(Stored entries)
======
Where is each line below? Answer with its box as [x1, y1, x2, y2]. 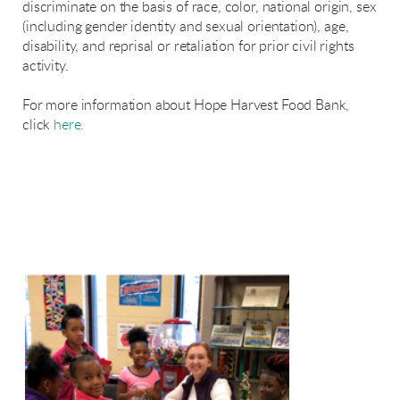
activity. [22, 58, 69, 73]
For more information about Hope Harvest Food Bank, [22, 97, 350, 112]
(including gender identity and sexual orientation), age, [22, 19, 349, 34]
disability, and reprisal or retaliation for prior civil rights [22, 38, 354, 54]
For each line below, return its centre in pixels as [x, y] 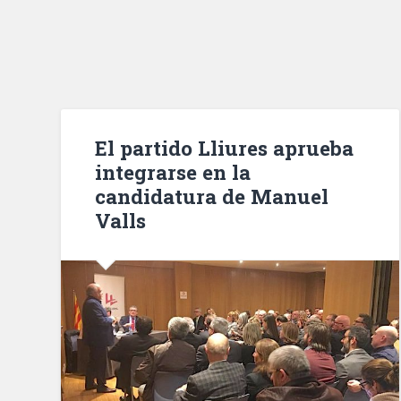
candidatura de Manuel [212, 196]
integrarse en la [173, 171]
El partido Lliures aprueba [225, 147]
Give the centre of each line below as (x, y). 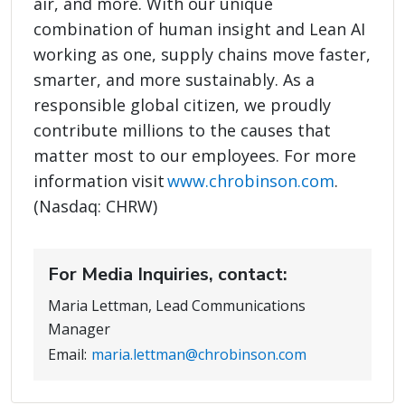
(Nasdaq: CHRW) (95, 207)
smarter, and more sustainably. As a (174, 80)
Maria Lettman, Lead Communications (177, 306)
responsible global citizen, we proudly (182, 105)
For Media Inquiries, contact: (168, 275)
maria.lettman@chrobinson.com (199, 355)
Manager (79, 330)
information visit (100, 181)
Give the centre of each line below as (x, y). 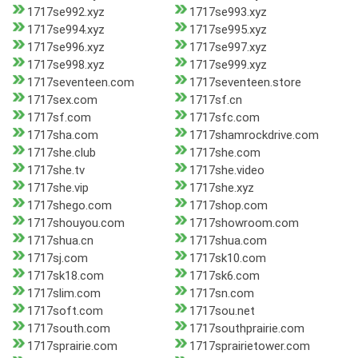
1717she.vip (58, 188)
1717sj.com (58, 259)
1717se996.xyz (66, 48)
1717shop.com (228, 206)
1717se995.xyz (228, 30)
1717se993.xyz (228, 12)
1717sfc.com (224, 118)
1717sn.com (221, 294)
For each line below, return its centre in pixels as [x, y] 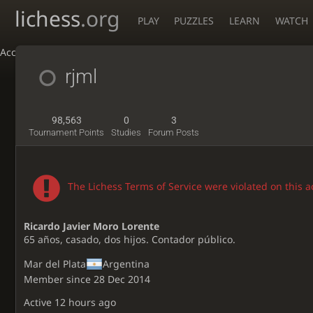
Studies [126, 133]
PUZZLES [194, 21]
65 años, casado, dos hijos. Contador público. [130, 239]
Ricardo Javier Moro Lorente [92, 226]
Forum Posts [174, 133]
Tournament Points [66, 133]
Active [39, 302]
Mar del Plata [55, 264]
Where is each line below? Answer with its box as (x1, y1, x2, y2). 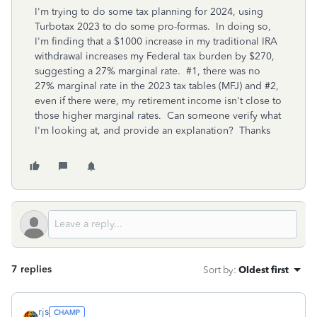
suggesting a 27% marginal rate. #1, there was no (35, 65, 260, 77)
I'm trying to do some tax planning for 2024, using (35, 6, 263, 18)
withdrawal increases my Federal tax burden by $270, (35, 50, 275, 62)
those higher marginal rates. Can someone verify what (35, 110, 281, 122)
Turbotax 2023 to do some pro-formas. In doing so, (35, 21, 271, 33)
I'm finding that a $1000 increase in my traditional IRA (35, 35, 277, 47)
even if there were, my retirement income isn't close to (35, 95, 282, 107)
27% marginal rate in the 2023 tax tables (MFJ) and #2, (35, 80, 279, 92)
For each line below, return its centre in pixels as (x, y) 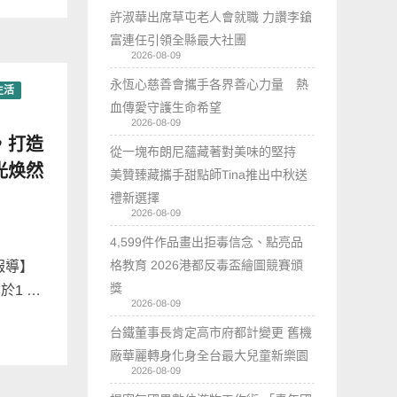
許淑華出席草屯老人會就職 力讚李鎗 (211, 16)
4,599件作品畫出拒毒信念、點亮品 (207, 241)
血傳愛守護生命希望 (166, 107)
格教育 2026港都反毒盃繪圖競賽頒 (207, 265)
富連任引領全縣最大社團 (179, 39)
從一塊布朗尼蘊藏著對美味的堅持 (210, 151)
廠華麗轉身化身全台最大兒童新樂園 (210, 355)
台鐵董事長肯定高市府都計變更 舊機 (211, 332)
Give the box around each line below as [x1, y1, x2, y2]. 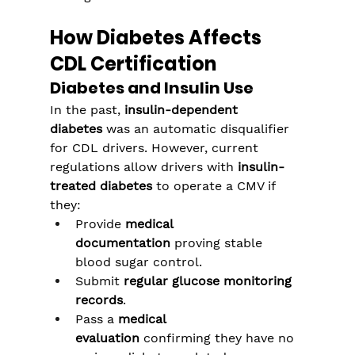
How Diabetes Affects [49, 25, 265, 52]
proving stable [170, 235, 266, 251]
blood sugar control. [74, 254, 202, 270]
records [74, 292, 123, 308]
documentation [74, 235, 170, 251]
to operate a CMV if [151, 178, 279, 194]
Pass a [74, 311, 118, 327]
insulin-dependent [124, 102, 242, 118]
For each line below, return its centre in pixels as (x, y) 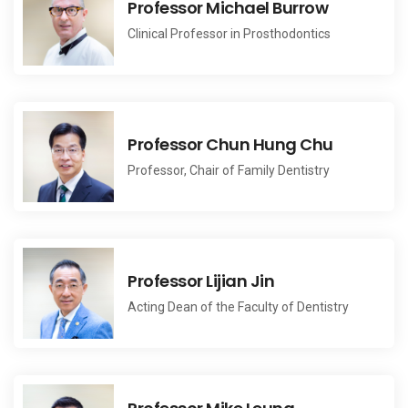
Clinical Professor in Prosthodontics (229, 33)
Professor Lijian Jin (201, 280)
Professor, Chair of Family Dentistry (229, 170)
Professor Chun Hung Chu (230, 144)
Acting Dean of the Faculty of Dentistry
======
» Required work
Would you copy out every line of the data above exactly, minus the pictures?

» Your response
Where is each line below? Answer with its box as [x1, y1, x2, y2]. 
activity. [22, 58, 69, 73]
For more information about Hope Harvest Food Bank, [22, 97, 350, 112]
(including gender identity and sexual orientation), age, [22, 19, 349, 34]
disability, and reprisal or retaliation for prior civil rights [22, 38, 354, 54]
For each line below, return its centre in pixels as [x, y] 
candidatura de Manuel [212, 196]
integrarse en la [173, 171]
El partido Lliures aprueba [225, 147]
Give the centre of each line below as (x, y). 
(Nasdaq: CHRW) (95, 207)
smarter, and more sustainably. As a (174, 80)
Maria Lettman, Lead Communications (177, 306)
responsible global citizen, we proudly (182, 105)
For Media Inquiries, contact: (168, 275)
maria.lettman@chrobinson.com (199, 355)
Manager (79, 330)
information visit (100, 181)
Give the centre of each line below as (x, y). 
1717she.vip (58, 188)
1717sj.com (58, 259)
1717se996.xyz (66, 48)
1717shop.com (228, 206)
1717se995.xyz (228, 30)
1717se993.xyz (228, 12)
1717sfc.com (224, 118)
1717sn.com (221, 294)
For each line below, return its centre in pixels as [x, y] 
Studies [126, 133]
PUZZLES [194, 21]
65 años, casado, dos hijos. Contador público. [130, 239]
Ricardo Javier Moro Lorente [92, 226]
Forum Posts [174, 133]
Tournament Points [66, 133]
Active [39, 302]
Mar del Plata [55, 264]
Where is each line below? Answer with its box as (x1, y1, x2, y2). 
suggesting a 27% marginal rate. #1, there was no (35, 65, 260, 77)
I'm trying to do some tax planning for 2024, using (35, 6, 263, 18)
withdrawal increases my Federal tax burden by $270, (35, 50, 275, 62)
those higher marginal rates. Can someone verify what (35, 110, 281, 122)
Turbotax 2023 to do some pro-formas. In doing so, (35, 21, 271, 33)
I'm finding that a $1000 increase in my traditional IRA (35, 35, 277, 47)
even if there were, my retirement income isn't close to (35, 95, 282, 107)
27% marginal rate in the 2023 tax tables (MFJ) and #2, (35, 80, 279, 92)
For each line below, return its centre in pixels as (x, y) 
許淑華出席草屯老人會就職 力讚李鎗 (211, 16)
4,599件作品畫出拒毒信念、點亮品 (207, 241)
血傳愛守護生命希望 (166, 107)
格教育 2026港都反毒盃繪圖競賽頒 (207, 265)
富連任引領全縣最大社團 (179, 39)
從一塊布朗尼蘊藏著對美味的堅持 (210, 151)
廠華麗轉身化身全台最大兒童新樂園 (210, 355)
台鐵董事長肯定高市府都計變更 舊機 (211, 332)
Give the box around each line below as [x1, y1, x2, y2]. 
How Diabetes Affects [49, 25, 265, 52]
proving stable [170, 235, 266, 251]
blood sugar control. [74, 254, 202, 270]
records [74, 292, 123, 308]
documentation [74, 235, 170, 251]
to operate a CMV if [151, 178, 279, 194]
Pass a [74, 311, 118, 327]
insulin-dependent [124, 102, 242, 118]
For each line below, return its centre in pixels as (x, y) 
Clinical Professor in Prosthodontics (229, 33)
Professor Lijian Jin (201, 280)
Professor, Chair of Family Dentistry (229, 170)
Professor Chun Hung Chu (230, 144)
Acting Dean of the Faculty of Dentistry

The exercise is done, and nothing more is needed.